Alpha Male was born out of what Terhune saw as the hypocrisy of conservatives who embrace American ideals, such as freedom of speech and religion, but attack anyone who opposes their prescribed views. The character's first appearance came when Terhune posted “Redneck Burns Nikes” in reaction to the then-San Francisco 49ers quarterback. Colin Kaepernick kneeling in 2016 during the national anthem to protest racism. This was followed by rants from the Alpha Male about the book ban, the black “Little Mermaid,” Trump's mugshot, musings about Hunter Biden's laptop, and attacks on President Biden, whom he calls “Long Hugs Dad.”

Brent Terhune channels his Alpha Male character in a video from his car in Greenwood, Indiana.

(AJ Mast / For The Times)

Alpha Male, whose videos have had millions of views on social media, has become a way for Terhune to understand and navigate the nation's divisions. The character is a funny, if disturbing, mirror who sometimes, like Archie Bunker before him, gains a degree of empathy. Terhune's irony and satire can be so clever that some people don't get the joke, thinking that Alpha Male is not an act but the comic's true self.

“Is this satire or is this guy really as unhinged as he seems?” a man posted on Facebook.

Like many liberals, Terhune, who spoke by phone from home the day after the election, was having a hard time reconciling the numerous rifts and recriminations that have rocked the country since Trump's first campaign eight years ago.

Trump's recent victory is “a shocking, but not all that shocking, revelation of where we are as a country,” said Terhune, the son of a lunch lady and a father who trucked fuel to construction sites. “A lot of people were fed up with the last four years, but this means that people don't think beyond themselves. It's their need to put party before country out of perceived patriotism. I'm a straight white guy. I'll probably be fine. But what about people who are not white and heterosexual?

Through it all, though, the focus of Terhune's Alpha Male bits will remain on Trump and what he has shaped. In a recent video about Trump working at McDonald's, Alpha Male says: “Mr. Trump doesn't need to work there. He was just sticking to lying Kamala Harris. …There is no evidence that she even worked there. Hell, are we even sure she was the Communist attorney general? No. Are we even sure she was vice president? No. Nobody knows. “There is no evidence.”

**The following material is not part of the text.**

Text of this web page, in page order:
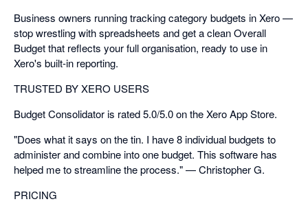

In another parody, Alpha Male is the driver of the garbage truck Trump rode in after Biden's verbal gaffe suggesting Trump supporters were trash: “You pissed me off, Joe, and if being a patriot is what They call them trash these days, so, yes, I am trash because I am going to show up at the polls with a bag of trash to show them what we white people can do, trash.”

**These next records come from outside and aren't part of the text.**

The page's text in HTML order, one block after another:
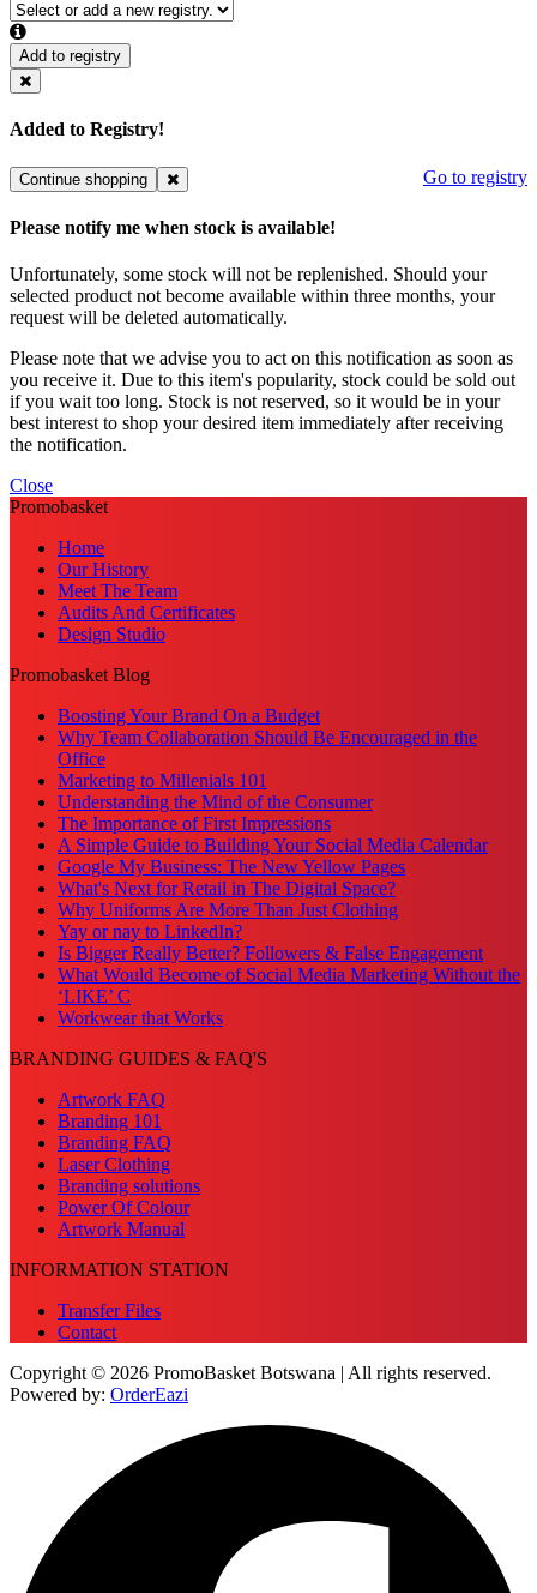
Add to registry
Added to Registry!
Continue shopping Go to registry
Please notify me when stock is available!
Unfortunately, some stock will not be replenished. Should your
selected product not become available within three months, your
request will be deleted automatically.
Please note that we advise you to act on this notification as soon as
you receive it. Due to this item's popularity, stock could be sold out
if you wait too long. Stock is not reserved, so it would be in your
best interest to shop your desired item immediately after receiving
the notification.
Close
Promobasket
Home
Our History
Meet The Team
Audits And Certificates
Design Studio
Promobasket Blog
Boosting Your Brand On a Budget
Why Team Collaboration Should Be Encouraged in the
Office
Marketing to Millenials 101
Understanding the Mind of the Consumer
The Importance of First Impressions
A Simple Guide to Building Your Social Media Calendar
Google My Business: The New Yellow Pages
What's Next for Retail in The Digital Space?
Why Uniforms Are More Than Just Clothing
Yay or nay to LinkedIn?
Is Bigger Really Better? Followers & False Engagement
What Would Become of Social Media Marketing Without the
‘LIKE’ C
Workwear that Works
BRANDING GUIDES & FAQ'S
Artwork FAQ
Branding 101
Branding FAQ
Laser Clothing
Branding solutions
Power Of Colour
Artwork Manual
INFORMATION STATION
Transfer Files
Contact
Copyright © 2026 PromoBasket Botswana | All rights reserved.
Powered by: OrderEazi

Alpha Male, sometimes crying as he recounts his many grievances, mythologizes Trump, a leader who survived an assassin's bullet, an army of prosecutors, 34 felony charges and an endless scandal.

After what authorities said would have been a second assassination attempt on Trump at his Florida golf course, Terhune reimagines the incident in a video in which Trump grabs a golf club to deflect bullets: “The first one he sent He flew back to the shooter, the Bud Light fell out of his hand and he ran away scared. And he was running away and an envelope with cash fell out of his pocket. You could see it said, “Fool's Pay.” “That’s when the Secret Service finally stood up and did something.”

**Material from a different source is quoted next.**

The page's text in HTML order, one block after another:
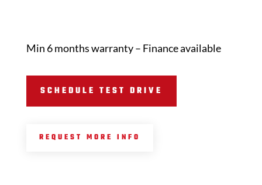
Min 6 months warranty – Finance available
SCHEDULE TEST DRIVE
REQUEST MORE INFO

That's the kind of fervor – James Brown's “It's a Man's Man's Man's World,” performed at the Republican National Convention in July – that has surrounded Trump since he strutted onto the nation's political stage.

“He can do no wrong,” Terhune said, imitating his alter ego. “If you don't like it, accept it.”

For Terhune, the only way to deal with this is to continue channeling Alpha Male's deep well of suspicion and anger.